Exercise brief: Show every line of the data that contains the string "chart".

= = = = =

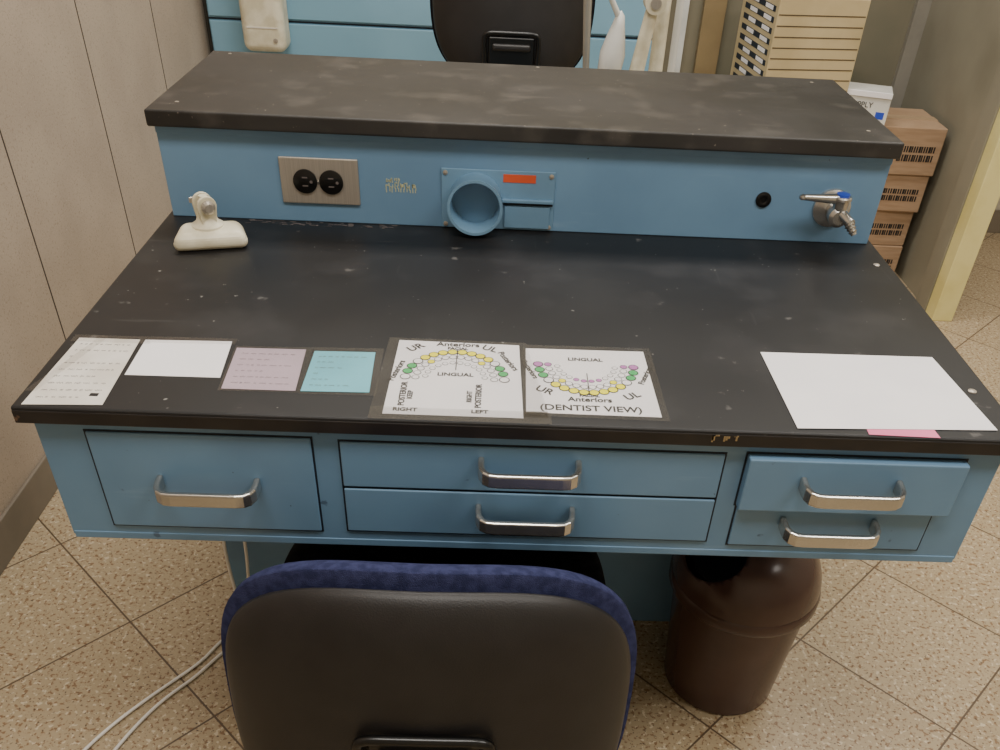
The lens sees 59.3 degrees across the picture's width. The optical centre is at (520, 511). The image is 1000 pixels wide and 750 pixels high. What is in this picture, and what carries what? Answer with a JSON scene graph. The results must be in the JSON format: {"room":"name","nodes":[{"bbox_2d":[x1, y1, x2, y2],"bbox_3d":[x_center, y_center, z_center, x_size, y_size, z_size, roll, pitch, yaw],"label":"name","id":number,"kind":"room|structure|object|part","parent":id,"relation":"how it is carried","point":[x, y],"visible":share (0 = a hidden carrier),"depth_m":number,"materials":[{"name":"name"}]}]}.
{"room":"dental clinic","nodes":[
{"label":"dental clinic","id":0,"kind":"room"},
{"bbox_2d":[0,0,213,515],"bbox_3d":[-1.036,-0.724,0.665,0.100,2.700,5.000,2,39,-2],"label":"wall","id":1,"kind":"structure","parent":0,"point":[52,128],"depth_m":2.00,"materials":[{"name":"beige paint"}]},
{"bbox_2d":[0,454,57,575],"bbox_3d":[-1.039,0.288,1.490,0.008,0.090,4.800,2,39,-2],"label":"baseboard","id":2,"kind":"structure","parent":1,"relation":"attached to","point":[21,514],"depth_m":1.84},
{"bbox_2d":[0,130,65,339],"bbox_3d":[-0.988,-1.282,1.282,0.002,2.610,0.004,2,39,-2],"label":"seam","id":3,"kind":"object","parent":1,"relation":"attached to","point":[0,130],"depth_m":1.85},
{"bbox_2d":[74,0,135,254],"bbox_3d":[-0.991,-1.585,1.654,0.002,2.610,0.004,2,39,-2],"label":"seam","id":4,"kind":"object","parent":1,"relation":"attached to","point":[74,0],"depth_m":2.16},
{"bbox_2d":[149,0,166,87],"bbox_3d":[-0.993,-1.889,2.026,0.002,2.610,0.004,2,39,-2],"label":"seam","id":5,"kind":"object","parent":1,"relation":"attached to","point":[149,0],"depth_m":2.48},
{"bbox_2d":[0,233,999,749],"bbox_3d":[0.696,0.415,1.605,3.690,0.100,5.000,2,39,-2],"label":"floor","id":6,"kind":"structure","parent":0,"point":[891,655],"depth_m":1.66,"materials":[{"name":"tile"}]},
{"bbox_2d":[83,541,249,749],"bbox_3d":[-0.646,0.236,1.374,0.095,0.350,0.645,16,41,15],"label":"power cord","id":7,"kind":"object","parent":6,"relation":"on","point":[215,646],"visible":0.62,"depth_m":1.56,"materials":[{"name":"plastic"}]},
{"bbox_2d":[221,543,636,749],"bbox_3d":[-0.108,0.200,1.212,0.497,0.660,0.550,2,39,-2],"label":"office chair","id":8,"kind":"object","parent":6,"relation":"on","point":[330,646],"visible":0.94,"depth_m":0.90,"materials":[{"name":"black plastic"}]},
{"bbox_3d":[-0.102,0.270,0.942,0.120,0.070,0.022,2,39,-2],"label":"recess panel","id":9,"kind":"part","parent":8,"relation":"part of","materials":[{"name":"black plastic"}]},
{"bbox_2d":[284,543,605,585],"bbox_3d":[-0.105,0.125,1.177,0.450,0.070,0.430,2,39,-2],"label":"seat cushion","id":10,"kind":"object","parent":8,"relation":"on","point":[588,564],"depth_m":1.20,"materials":[{"name":"fabric"}]},
{"bbox_2d":[206,0,652,70],"bbox_3d":[-0.289,-1.476,3.026,1.445,0.950,0.178,2,39,-2],"label":"desk","id":11,"kind":"object","parent":6,"relation":"on","point":[385,29],"visible":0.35,"depth_m":2.84,"materials":[{"name":"paint"}]},
{"bbox_2d":[239,0,289,51],"bbox_3d":[-0.802,-1.629,2.715,0.134,0.365,0.106,2,39,-2],"label":"dispenser","id":12,"kind":"object","parent":11,"relation":"attached to","point":[265,24],"visible":1,"depth_m":2.75,"materials":[{"name":"plastic"}]},
{"bbox_3d":[-0.277,-1.676,2.753,1.430,0.275,0.008,2,39,-2],"label":"door panel","id":13,"kind":"part","parent":11,"relation":"part of","materials":[{"name":"blue paint"}]},
{"bbox_2d":[11,51,999,620],"bbox_3d":[-0.005,-0.133,1.440,1.082,0.897,0.918,2,39,-2],"label":"workbench","id":14,"kind":"object","parent":6,"relation":"on","point":[659,245],"depth_m":1.13,"materials":[{"name":"blue paint"}]},
{"bbox_2d":[22,338,139,404],"bbox_3d":[-0.479,-0.159,0.975,0.098,0.001,0.153,2,39,-2],"label":"sheet","id":15,"kind":"object","parent":14,"relation":"on","point":[88,371],"visible":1,"depth_m":0.97,"materials":[{"name":"paper"}]},
{"bbox_2d":[125,340,231,377],"bbox_3d":[-0.386,-0.178,1.005,0.107,0.001,0.090,2,39,-2],"label":"card","id":16,"kind":"object","parent":14,"relation":"on","point":[178,358],"visible":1,"depth_m":1.00,"materials":[{"name":"white paper"}]},
{"bbox_3d":[-0.349,-0.032,0.986,0.240,0.131,0.004,2,39,-2],"label":"drawer","id":17,"kind":"part","parent":14,"relation":"part of","materials":[{"name":"blue paint"}]},
{"bbox_3d":[-0.347,-0.022,0.970,0.114,0.020,0.034,2,39,-2],"label":"pull handle","id":18,"kind":"part","parent":14,"relation":"part of","materials":[{"name":"silver metal"}]},
{"bbox_3d":[-0.430,-0.419,1.211,0.019,0.018,0.008,-22,45,-27],"label":"knob","id":19,"kind":"part","parent":14,"relation":"part of","materials":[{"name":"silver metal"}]},
{"bbox_3d":[-0.438,-0.410,1.233,0.100,0.068,0.060,-8,40,-13],"label":"lamp clamp bracket","id":20,"kind":"part","parent":14,"relation":"part of","materials":[{"name":"white plastic"}]},
{"bbox_2d":[221,348,305,390],"bbox_3d":[-0.286,-0.162,0.992,0.093,0.001,0.101,2,39,-2],"label":"sticky note","id":21,"kind":"object","parent":14,"relation":"on","point":[250,368],"visible":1,"depth_m":0.99,"materials":[{"name":"pink paper"}]},
{"bbox_2d":[278,156,360,204],"bbox_3d":[-0.295,-0.485,1.291,0.115,0.067,0.007,2,39,-2],"label":"duplex electrical outlet","id":22,"kind":"object","parent":14,"relation":"attached to","point":[303,179],"visible":1,"depth_m":1.29,"materials":[{"name":"stainless steel"},{"name":"black plastic"}]},
{"bbox_2d":[293,169,316,193],"bbox_3d":[-0.316,-0.484,1.289,0.035,0.035,0.003,2,39,-2],"label":"receptacle","id":23,"kind":"object","parent":22,"relation":"attached to","point":[304,180],"depth_m":1.29,"materials":[{"name":"black plastic"}]},
{"bbox_2d":[319,170,342,194],"bbox_3d":[-0.278,-0.483,1.290,0.035,0.035,0.003,2,39,-2],"label":"receptacle","id":24,"kind":"object","parent":22,"relation":"attached to","point":[330,181],"depth_m":1.29,"materials":[{"name":"black plastic"}]},
{"bbox_2d":[300,351,374,392],"bbox_3d":[-0.200,-0.160,0.996,0.084,0.001,0.106,2,39,-2],"label":"sticky note","id":25,"kind":"object","parent":14,"relation":"on","point":[328,371],"visible":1,"depth_m":0.99,"materials":[{"name":"blue paper"}]},
{"bbox_2d":[382,340,522,417],"bbox_3d":[-0.064,-0.150,0.994,0.194,0.002,0.178,2,39,-2],"label":"chart","id":26,"kind":"object","parent":14,"relation":"on","point":[428,377],"visible":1,"depth_m":0.99,"materials":[{"name":"white paper"}]},
{"bbox_2d":[441,168,555,235],"bbox_3d":[-0.033,-0.452,1.296,0.168,0.088,0.043,2,39,-2],"label":"panel","id":27,"kind":"object","parent":14,"relation":"on","point":[476,202],"visible":1,"depth_m":1.30,"materials":[{"name":"blue paint"}]},
{"bbox_2d":[11,210,999,443],"bbox_3d":[0.007,-0.362,1.276,1.082,0.021,0.881,2,39,-2],"label":"countertop","id":28,"kind":"structure","parent":14,"relation":"on","point":[701,312],"depth_m":1.13,"materials":[{"name":"black laminate"}]},
{"bbox_2d":[144,51,903,158],"bbox_3d":[0.012,-0.646,1.380,1.071,0.023,0.364,2,39,-2],"label":"shelf","id":29,"kind":"object","parent":14,"relation":"attached to","point":[227,93],"depth_m":1.30,"materials":[{"name":"black stone"}]},
{"bbox_3d":[0.006,0.010,0.999,0.114,0.020,0.034,2,39,-2],"label":"pull handle","id":30,"kind":"part","parent":14,"relation":"part of","materials":[{"name":"silver metal"}]},
{"bbox_3d":[0.011,0.004,1.018,0.422,0.062,0.004,2,39,-2],"label":"drawer","id":31,"kind":"part","parent":14,"relation":"part of","materials":[{"name":"blue paint"}]},
{"bbox_3d":[0.011,-0.041,0.957,0.114,0.020,0.034,2,39,-2],"label":"pull handle","id":32,"kind":"part","parent":14,"relation":"part of","materials":[{"name":"silver metal"}]},
{"bbox_3d":[0.014,-0.046,0.977,0.422,0.060,0.004,2,39,-2],"label":"drawer","id":33,"kind":"part","parent":14,"relation":"part of","materials":[{"name":"blue paint"}]},
{"bbox_2d":[521,348,661,417],"bbox_3d":[0.081,-0.148,1.001,0.161,0.002,0.162,2,39,-2],"label":"chart","id":34,"kind":"object","parent":14,"relation":"on","point":[558,381],"visible":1,"depth_m":1.00,"materials":[{"name":"white paper"}]},
{"bbox_2d":[756,192,770,207],"bbox_3d":[0.364,-0.466,1.314,0.023,0.023,0.003,2,39,-2],"label":"grommet","id":35,"kind":"object","parent":14,"relation":"attached to","point":[763,199],"visible":1,"depth_m":1.31,"materials":[{"name":"black plastic"}]},
{"bbox_2d":[799,188,856,235],"bbox_3d":[0.451,-0.439,1.295,0.094,0.063,0.067,2,39,-2],"label":"gas valve","id":36,"kind":"object","parent":14,"relation":"attached to","point":[830,208],"visible":1,"depth_m":1.28,"materials":[{"name":"silver metal"}]},
{"bbox_3d":[0.439,-0.456,1.280,0.055,0.016,0.016,2,39,-2],"label":"lever","id":37,"kind":"part","parent":36,"relation":"part of","materials":[{"name":"silver metal"}]},
{"bbox_3d":[0.476,-0.430,1.286,0.017,0.023,0.031,-13,42,-19],"label":"outlet arm","id":38,"kind":"part","parent":36,"relation":"part of","materials":[{"name":"silver metal"}]},
{"bbox_3d":[0.363,0.020,1.033,0.229,0.057,0.004,2,39,-2],"label":"drawer","id":39,"kind":"part","parent":14,"relation":"part of","materials":[{"name":"blue paint"}]},
{"bbox_3d":[0.359,0.025,1.013,0.114,0.020,0.034,2,39,-2],"label":"pull handle","id":40,"kind":"part","parent":14,"relation":"part of","materials":[{"name":"silver metal"}]},
{"bbox_3d":[0.366,-0.019,0.964,0.114,0.020,0.034,2,39,-2],"label":"pull handle","id":41,"kind":"part","parent":14,"relation":"part of","materials":[{"name":"silver metal"}]},
{"bbox_3d":[0.371,-0.029,0.987,0.244,0.072,0.014,2,39,-2],"label":"drawer","id":42,"kind":"part","parent":14,"relation":"part of","materials":[{"name":"blue paint"}]},
{"bbox_2d":[760,352,996,429],"bbox_3d":[0.407,-0.139,1.013,0.227,0.001,0.169,2,39,-2],"label":"paper","id":43,"kind":"object","parent":14,"relation":"on","point":[819,391],"visible":1,"depth_m":1.01,"materials":[{"name":"white paper"}]},
{"bbox_2d":[867,429,939,437],"bbox_3d":[0.413,-0.096,0.962,0.077,0.001,0.052,2,39,-2],"label":"sticky note","id":44,"kind":"object","parent":14,"relation":"on","point":[888,432],"visible":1,"depth_m":0.95,"materials":[{"name":"pink paper"}]},
{"bbox_2d":[430,0,595,67],"bbox_3d":[-0.022,-1.212,2.618,0.494,1.080,0.570,-3,40,-7],"label":"office chair","id":45,"kind":"object","parent":6,"relation":"on","point":[512,32],"visible":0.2,"depth_m":2.27,"materials":[{"name":"black plastic"}]},
{"bbox_3d":[-0.024,-1.198,2.292,0.120,0.070,0.022,2,39,-2],"label":"recess panel","id":46,"kind":"part","parent":45,"relation":"part of","materials":[{"name":"black plastic"}]},
{"bbox_3d":[-0.023,-1.202,2.277,0.100,0.018,0.024,2,39,-2],"label":"adjust lever","id":47,"kind":"part","parent":45,"relation":"part of","materials":[{"name":"black plastic"}]},
{"bbox_2d":[583,0,683,71],"bbox_3d":[0.322,-0.934,2.245,0.339,1.150,0.339,19,42,18],"label":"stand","id":48,"kind":"object","parent":6,"relation":"on","point":[655,22],"visible":0.16,"depth_m":2.05,"materials":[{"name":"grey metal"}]},
{"bbox_3d":[0.280,-1.073,2.073,0.067,0.225,0.040,2,39,-2],"label":"drop arm","id":49,"kind":"part","parent":48,"relation":"part of","materials":[{"name":"beige plastic"}]},
{"bbox_2d":[674,0,689,71],"bbox_3d":[0.566,-2.000,2.699,0.030,2.250,0.048,2,39,-2],"label":"mullion","id":50,"kind":"object","parent":6,"relation":"on","point":[686,2],"visible":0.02,"depth_m":2.98,"materials":[{"name":"white plastic"}]},
{"bbox_2d":[693,0,727,73],"bbox_3d":[0.668,-1.997,2.702,0.075,2.250,0.048,2,39,-2],"label":"mullion","id":51,"kind":"object","parent":6,"relation":"on","point":[713,11],"visible":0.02,"depth_m":2.98,"materials":[{"name":"brown wood"}]},
{"bbox_2d":[664,554,821,714],"bbox_3d":[0.376,0.164,1.527,0.251,0.361,0.251,2,39,-2],"label":"trash can","id":52,"kind":"object","parent":6,"relation":"on","point":[735,621],"visible":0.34,"depth_m":1.43,"materials":[{"name":"brown plastic"}]},
{"bbox_3d":[0.382,0.066,1.448,0.246,0.108,0.246,2,39,-2],"label":"dome lid","id":53,"kind":"part","parent":52,"relation":"part of","materials":[{"name":"brown plastic"}]},
{"bbox_2d":[730,0,870,91],"bbox_3d":[0.835,-1.229,2.884,0.274,0.846,0.301,-3,40,-7],"label":"box stack","id":54,"kind":"object","parent":6,"relation":"on","point":[810,39],"visible":0.34,"depth_m":2.59,"materials":[{"name":"beige cardboard"}]},
{"bbox_2d":[873,245,902,271],"bbox_3d":[1.156,-0.935,3.120,0.303,0.121,0.231,3,39,0],"label":"cardboard box","id":55,"kind":"object","parent":6,"relation":"on","point":[890,254],"visible":0.07,"depth_m":3.01,"materials":[{"name":"brown cardboard"}]},
{"bbox_2d":[868,210,913,245],"bbox_3d":[1.157,-1.029,3.043,0.304,0.121,0.231,1,39,-3],"label":"cardboard box","id":56,"kind":"object","parent":55,"relation":"on","point":[888,227],"visible":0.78,"depth_m":2.96,"materials":[{"name":"brown cardboard"}]},
{"bbox_2d":[877,174,928,211],"bbox_3d":[1.172,-1.116,2.960,0.304,0.121,0.231,3,39,0],"label":"cardboard box","id":57,"kind":"object","parent":56,"relation":"on","point":[901,193],"visible":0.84,"depth_m":2.87,"materials":[{"name":"brown cardboard"}]},
{"bbox_2d":[884,108,947,175],"bbox_3d":[1.175,-1.213,2.868,0.318,0.146,0.231,2,39,-1],"label":"cardboard box","id":58,"kind":"object","parent":57,"relation":"on","point":[923,137],"visible":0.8,"depth_m":2.78,"materials":[{"name":"brown cardboard"}]},
{"bbox_2d":[847,82,892,124],"bbox_3d":[1.074,-1.268,2.736,0.140,0.097,0.105,13,40,11],"label":"box","id":59,"kind":"object","parent":58,"relation":"on","point":[876,99],"visible":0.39,"depth_m":2.69,"materials":[{"name":"cardboard"}]},
{"bbox_2d":[875,112,883,119],"bbox_3d":[1.105,-1.216,2.702,0.025,0.020,0.001,13,40,11],"label":"print","id":60,"kind":"object","parent":59,"relation":"attached to","point":[878,115],"depth_m":2.70},
{"bbox_2d":[889,0,932,107],"bbox_3d":[1.365,-1.975,2.724,0.050,2.250,0.048,2,39,-2],"label":"mullion","id":61,"kind":"object","parent":6,"relation":"on","point":[921,9],"visible":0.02,"depth_m":3.02,"materials":[{"name":"grey metal"}]},
{"bbox_2d":[916,62,999,320],"bbox_3d":[1.407,-1.510,2.195,0.072,2.200,0.140,2,39,-2],"label":"door frame","id":62,"kind":"structure","parent":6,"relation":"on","point":[982,199],"depth_m":2.66,"materials":[{"name":"yellow paint"}]},
{"bbox_3d":[1.391,-1.529,2.218,0.042,2.200,0.080,2,39,-2],"label":"inner strip","id":63,"kind":"part","parent":62,"relation":"part of","materials":[{"name":"beige paint"}]},
{"bbox_3d":[0.888,-1.149,3.396,0.910,0.080,0.046,2,39,-2],"label":"sill","id":64,"kind":"structure","parent":6,"relation":"on","visible":0},
{"bbox_2d":[662,0,676,71],"bbox_3d":[0.511,-1.627,3.010,0.016,0.218,0.010,2,39,-2],"label":"glass","id":65,"kind":"object","parent":64,"relation":"on","point":[673,6],"depth_m":3.00,"materials":[{"name":"beige"}]},
{"bbox_2d":[680,0,703,72],"bbox_3d":[0.587,-1.626,3.011,0.046,0.223,0.010,2,39,-2],"label":"glass","id":66,"kind":"object","parent":64,"relation":"on","point":[695,6],"depth_m":3.00,"materials":[{"name":"beige"}]},
{"bbox_2d":[715,0,742,74],"bbox_3d":[0.716,-1.624,3.013,0.052,0.228,0.010,2,39,-2],"label":"glass","id":67,"kind":"object","parent":64,"relation":"on","point":[734,7],"depth_m":3.01,"materials":[{"name":"beige"}]},
{"bbox_2d":[850,0,915,85],"bbox_3d":[1.244,-1.614,3.026,0.150,0.265,0.010,2,39,-2],"label":"glass","id":68,"kind":"object","parent":64,"relation":"on","point":[882,39],"depth_m":3.02,"materials":[{"name":"beige"}]},
{"bbox_2d":[995,198,999,209],"bbox_3d":[0.745,-2.217,2.621,3.690,2.700,0.100,2,39,-2],"label":"wall","id":69,"kind":"structure","parent":0,"point":[998,203],"depth_m":3.41,"materials":[{"name":"beige paint"}]},
{"bbox_2d":[895,0,999,296],"bbox_3d":[1.396,-1.746,2.485,0.020,2.200,0.608,2,39,-2],"label":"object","id":70,"kind":"structure","parent":69,"relation":"in","point":[957,60],"depth_m":2.80,"materials":[{"name":"beige paint"}]},
{"bbox_2d":[986,210,999,232],"bbox_3d":[1.907,-1.134,3.441,1.050,0.090,0.008,2,39,-2],"label":"baseboard","id":71,"kind":"structure","parent":69,"relation":"attached to","point":[994,226],"depth_m":3.44,"materials":[{"name":"beige"}]}
]}

= = = = =

Answer box:
{"bbox_2d":[382,340,522,417],"bbox_3d":[-0.064,-0.150,0.994,0.194,0.002,0.178,2,39,-2],"label":"chart","id":26,"kind":"object","parent":14,"relation":"on","point":[428,377],"visible":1,"depth_m":0.99,"materials":[{"name":"white paper"}]},
{"bbox_2d":[521,348,661,417],"bbox_3d":[0.081,-0.148,1.001,0.161,0.002,0.162,2,39,-2],"label":"chart","id":34,"kind":"object","parent":14,"relation":"on","point":[558,381],"visible":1,"depth_m":1.00,"materials":[{"name":"white paper"}]},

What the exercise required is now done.